Pacific Standard Time - Getty Foundation Initiative on Southern California Art

Pacific Standard Time (PST): Art in LA 1945-1980, a multi-venue Los Angeles art exhibition, looked back at, defined and documented LA (and adjacent cities) post-war art as it emerged onto the international art scene; PST, focusing on the people who made this movement happen and on the works they produced. PST ran from the fall of 2011 through early spring 2012.

Pacific Standard Time simultaneously became a genre all its own, a seminal moment that one day may be as significant and legendary as the New York Armory show of 1913.

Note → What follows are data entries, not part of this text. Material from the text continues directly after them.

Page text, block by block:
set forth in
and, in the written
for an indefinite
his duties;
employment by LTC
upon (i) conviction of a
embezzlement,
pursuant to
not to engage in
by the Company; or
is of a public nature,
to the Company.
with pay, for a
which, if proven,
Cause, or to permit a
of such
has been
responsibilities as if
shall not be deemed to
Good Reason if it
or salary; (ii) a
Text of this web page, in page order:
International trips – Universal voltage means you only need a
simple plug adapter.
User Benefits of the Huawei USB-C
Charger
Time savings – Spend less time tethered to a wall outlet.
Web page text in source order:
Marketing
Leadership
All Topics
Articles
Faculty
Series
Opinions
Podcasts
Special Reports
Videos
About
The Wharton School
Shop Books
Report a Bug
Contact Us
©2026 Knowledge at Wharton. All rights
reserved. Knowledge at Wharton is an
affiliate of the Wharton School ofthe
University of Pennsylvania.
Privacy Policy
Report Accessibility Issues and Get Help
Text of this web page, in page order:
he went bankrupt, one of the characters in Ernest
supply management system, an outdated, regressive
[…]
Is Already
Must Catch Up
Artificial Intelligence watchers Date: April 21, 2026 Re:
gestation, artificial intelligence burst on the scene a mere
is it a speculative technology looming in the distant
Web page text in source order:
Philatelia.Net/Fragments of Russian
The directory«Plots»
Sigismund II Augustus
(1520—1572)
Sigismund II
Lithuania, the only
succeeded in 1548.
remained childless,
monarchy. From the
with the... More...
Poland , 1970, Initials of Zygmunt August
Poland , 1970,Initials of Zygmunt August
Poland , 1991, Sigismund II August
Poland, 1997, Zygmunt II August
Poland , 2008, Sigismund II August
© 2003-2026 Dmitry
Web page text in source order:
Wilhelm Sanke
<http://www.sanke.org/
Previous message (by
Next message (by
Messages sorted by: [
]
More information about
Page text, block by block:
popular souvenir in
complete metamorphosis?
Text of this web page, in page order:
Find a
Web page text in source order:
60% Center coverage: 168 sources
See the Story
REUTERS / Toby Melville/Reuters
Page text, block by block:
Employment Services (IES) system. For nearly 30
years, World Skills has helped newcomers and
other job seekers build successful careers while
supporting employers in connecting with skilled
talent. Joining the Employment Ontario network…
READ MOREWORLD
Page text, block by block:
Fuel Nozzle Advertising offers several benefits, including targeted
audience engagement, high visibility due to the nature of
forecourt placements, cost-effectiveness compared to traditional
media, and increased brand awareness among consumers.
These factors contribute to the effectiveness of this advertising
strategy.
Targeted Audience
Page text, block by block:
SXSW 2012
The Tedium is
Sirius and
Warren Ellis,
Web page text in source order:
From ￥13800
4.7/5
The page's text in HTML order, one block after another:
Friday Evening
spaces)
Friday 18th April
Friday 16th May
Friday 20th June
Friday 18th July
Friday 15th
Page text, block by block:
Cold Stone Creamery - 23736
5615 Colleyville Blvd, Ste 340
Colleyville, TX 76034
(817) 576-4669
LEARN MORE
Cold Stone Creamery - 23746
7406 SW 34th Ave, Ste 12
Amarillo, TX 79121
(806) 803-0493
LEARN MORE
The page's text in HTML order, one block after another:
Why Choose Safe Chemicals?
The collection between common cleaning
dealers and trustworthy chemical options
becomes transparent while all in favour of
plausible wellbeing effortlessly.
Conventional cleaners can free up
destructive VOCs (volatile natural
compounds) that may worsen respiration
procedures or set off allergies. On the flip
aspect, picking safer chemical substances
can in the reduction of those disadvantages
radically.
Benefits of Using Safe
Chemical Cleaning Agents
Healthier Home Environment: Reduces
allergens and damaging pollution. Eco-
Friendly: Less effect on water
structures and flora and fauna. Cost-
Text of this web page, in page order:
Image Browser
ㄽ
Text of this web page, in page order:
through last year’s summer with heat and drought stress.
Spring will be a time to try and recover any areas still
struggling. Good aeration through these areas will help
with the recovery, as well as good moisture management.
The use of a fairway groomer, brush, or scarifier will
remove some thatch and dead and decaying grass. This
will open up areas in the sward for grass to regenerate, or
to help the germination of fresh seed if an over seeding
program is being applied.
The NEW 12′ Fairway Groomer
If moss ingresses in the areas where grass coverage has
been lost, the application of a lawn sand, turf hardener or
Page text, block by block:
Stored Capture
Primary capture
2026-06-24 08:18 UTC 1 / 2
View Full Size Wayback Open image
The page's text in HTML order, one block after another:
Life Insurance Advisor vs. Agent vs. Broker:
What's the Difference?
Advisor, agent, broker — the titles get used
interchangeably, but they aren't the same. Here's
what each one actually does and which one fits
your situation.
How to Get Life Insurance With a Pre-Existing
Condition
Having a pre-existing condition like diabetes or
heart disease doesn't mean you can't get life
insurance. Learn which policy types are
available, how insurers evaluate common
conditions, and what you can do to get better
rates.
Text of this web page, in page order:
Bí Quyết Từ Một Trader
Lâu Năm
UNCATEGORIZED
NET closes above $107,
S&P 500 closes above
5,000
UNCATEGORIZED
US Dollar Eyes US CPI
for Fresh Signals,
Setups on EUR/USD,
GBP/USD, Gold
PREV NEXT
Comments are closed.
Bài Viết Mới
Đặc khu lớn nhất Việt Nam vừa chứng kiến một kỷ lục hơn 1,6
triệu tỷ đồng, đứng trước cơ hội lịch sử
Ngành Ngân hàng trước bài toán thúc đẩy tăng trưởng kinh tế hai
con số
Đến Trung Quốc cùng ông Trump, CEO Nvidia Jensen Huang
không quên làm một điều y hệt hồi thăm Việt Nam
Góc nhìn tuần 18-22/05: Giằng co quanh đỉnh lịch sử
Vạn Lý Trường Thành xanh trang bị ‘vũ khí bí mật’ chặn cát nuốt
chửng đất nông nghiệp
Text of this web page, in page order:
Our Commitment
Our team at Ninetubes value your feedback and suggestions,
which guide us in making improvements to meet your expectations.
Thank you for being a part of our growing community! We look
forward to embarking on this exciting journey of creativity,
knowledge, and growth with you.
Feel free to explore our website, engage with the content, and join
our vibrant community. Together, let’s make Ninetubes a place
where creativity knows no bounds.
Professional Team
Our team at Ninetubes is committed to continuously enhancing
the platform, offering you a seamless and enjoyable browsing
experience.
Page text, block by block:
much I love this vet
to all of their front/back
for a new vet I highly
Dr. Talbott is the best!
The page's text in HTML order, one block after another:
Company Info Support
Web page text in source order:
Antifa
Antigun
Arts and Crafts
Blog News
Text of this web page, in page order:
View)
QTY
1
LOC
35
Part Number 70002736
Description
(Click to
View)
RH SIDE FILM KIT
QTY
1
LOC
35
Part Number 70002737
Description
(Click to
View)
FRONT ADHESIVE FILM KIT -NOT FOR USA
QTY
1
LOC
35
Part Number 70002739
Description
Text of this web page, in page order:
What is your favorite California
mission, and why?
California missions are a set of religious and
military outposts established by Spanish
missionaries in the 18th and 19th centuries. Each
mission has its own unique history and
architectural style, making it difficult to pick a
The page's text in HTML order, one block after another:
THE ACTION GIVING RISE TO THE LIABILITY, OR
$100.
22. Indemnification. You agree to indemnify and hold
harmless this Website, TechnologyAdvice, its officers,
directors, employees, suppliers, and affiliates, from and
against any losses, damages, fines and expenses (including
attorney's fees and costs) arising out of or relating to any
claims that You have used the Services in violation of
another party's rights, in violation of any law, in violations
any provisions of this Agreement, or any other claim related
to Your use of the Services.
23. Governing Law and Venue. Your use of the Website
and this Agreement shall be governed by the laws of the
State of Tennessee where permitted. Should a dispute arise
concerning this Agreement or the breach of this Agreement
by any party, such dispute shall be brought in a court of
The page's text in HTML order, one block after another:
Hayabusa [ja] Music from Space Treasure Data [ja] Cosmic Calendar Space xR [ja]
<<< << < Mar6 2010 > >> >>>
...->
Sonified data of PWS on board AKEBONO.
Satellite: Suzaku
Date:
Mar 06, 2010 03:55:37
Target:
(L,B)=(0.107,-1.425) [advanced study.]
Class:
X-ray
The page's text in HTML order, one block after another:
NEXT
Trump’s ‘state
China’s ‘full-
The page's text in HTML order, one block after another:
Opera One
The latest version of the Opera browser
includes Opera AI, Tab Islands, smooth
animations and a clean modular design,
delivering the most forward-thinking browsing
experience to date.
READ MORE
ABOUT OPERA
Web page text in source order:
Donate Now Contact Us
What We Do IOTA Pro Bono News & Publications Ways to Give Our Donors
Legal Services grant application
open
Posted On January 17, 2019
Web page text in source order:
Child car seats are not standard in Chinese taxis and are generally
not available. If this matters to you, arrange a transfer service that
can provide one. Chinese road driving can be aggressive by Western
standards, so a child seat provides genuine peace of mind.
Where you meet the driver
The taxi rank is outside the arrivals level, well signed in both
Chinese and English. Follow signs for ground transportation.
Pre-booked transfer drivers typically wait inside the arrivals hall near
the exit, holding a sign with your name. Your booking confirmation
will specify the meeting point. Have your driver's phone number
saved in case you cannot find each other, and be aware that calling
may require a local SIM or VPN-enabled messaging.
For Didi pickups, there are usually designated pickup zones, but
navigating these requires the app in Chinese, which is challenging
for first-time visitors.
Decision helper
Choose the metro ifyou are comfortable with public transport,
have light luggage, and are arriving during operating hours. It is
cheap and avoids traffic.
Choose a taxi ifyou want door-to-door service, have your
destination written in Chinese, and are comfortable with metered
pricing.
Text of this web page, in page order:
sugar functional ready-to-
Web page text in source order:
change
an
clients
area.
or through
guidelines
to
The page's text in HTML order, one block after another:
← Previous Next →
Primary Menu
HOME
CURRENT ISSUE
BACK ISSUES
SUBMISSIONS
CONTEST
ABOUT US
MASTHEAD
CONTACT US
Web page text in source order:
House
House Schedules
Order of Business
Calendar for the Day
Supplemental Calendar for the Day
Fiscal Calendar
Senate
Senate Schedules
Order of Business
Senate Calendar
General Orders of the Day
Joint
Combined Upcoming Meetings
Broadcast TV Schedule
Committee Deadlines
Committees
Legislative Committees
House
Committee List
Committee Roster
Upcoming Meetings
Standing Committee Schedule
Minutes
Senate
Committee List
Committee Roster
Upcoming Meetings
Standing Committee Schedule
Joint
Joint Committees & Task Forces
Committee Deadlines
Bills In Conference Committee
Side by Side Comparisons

The Back of Hollywood by Edward Ruscha

Edward Ruscha, The Back of Hollywood, 1977, at MOCA

Getty Foundation Initiative

Pacific Standard Time, a collaboration of 100-plus museums and galleries, was initiated by the Getty Foundation to feature art of the post-war period. This initiative was established through grants of nearly $10 million and coordinated with the Getty Research Institute. With participating art venues from San Diego to Los Angeles to Santa Barbara, east to Riverside and Palm Springs, PST represents a vast array of art styles under one movement.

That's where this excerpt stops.